The Maistik Spec Kit workflow is a structured pipeline. Each step produces a Markdown artifact that feeds the next. You can enter at any point — not every project needs every step.

Auto-Reconciliation

After every spec-modifying command (steps 1-5), /speckit.reconcile runs automatically. It scans all existing artifacts for conflicts with your changes and asks you to resolve any contradictions before proceeding. Learn more.

Step 1: Constitution

Command: /speckit.constitution

The constitution defines your project's immutable principles. These guide every subsequent decision — from spec writing to code generation.

bash
/speckit.constitution
  Code quality: all functions must have tests.
  Performance: pages must load under 2 seconds.
  Security: all inputs must be validated.
  UX: follow WCAG 2.1 AA accessibility standards.

Output: .specify/memory/constitution.md

The AI will walk you through defining principles interactively. You can also provide them as a prompt.

TIP

Run this once at project start. Update it as your team learns — the /speckit.refine command will flag specs that drift from updated principles.

Step 2: Branding (Optional)

Command: /speckit.brand

Define your product's visual identity: colors, typography, spacing, shadows, motion, and iconography.

bash
/speckit.brand Modern SaaS product with teal primary color, clean typography, 4px spacing grid

Output: .specify/branding/branding.md + .specify/branding/tokens.json

The branding spec becomes context for all /speckit.design runs — components reference these tokens.

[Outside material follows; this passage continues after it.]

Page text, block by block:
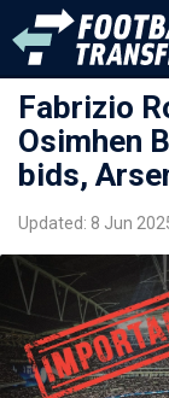
Fabrizio
Osimhen
bids,
Updated: 8 Jun

Step 3: Infrastructure (Optional)

Command: /speckit.infra

Plan your full development and production stack. The command scans existing artifacts (Docker Compose, Helm charts, CI/CD config) and pre-fills the spec.

bash
/speckit.infra Docker Compose for dev with PostgreSQL and Redis, Kubernetes with Helm for production

Output: .specify/infra/infra.md

Covers:

  • Development environment (Docker Compose services, env vars, feature flags)
  • Production environment (Kubernetes deployment phases, Helm charts, auto-scaling)
  • Data layer (databases, caching, message brokers, backups)
  • CI/CD pipeline (stages, jobs, container registry, deployment strategy)
  • Observability (logging, metrics, tracing, alerting)
  • Disaster recovery (RPO/RTO targets, recovery procedures)

Step 4: Specify

Command: /speckit.specify

The core of SDD. Describe what you want to build — focus on the what and why, not the tech stack.

bash
/speckit.specify
  Build a team task management app. Users can create projects, assign tasks,
  drag tasks between kanban columns. Five predefined users, no auth for v1.
  Comments on tasks, assignee highlighting, mobile-responsive.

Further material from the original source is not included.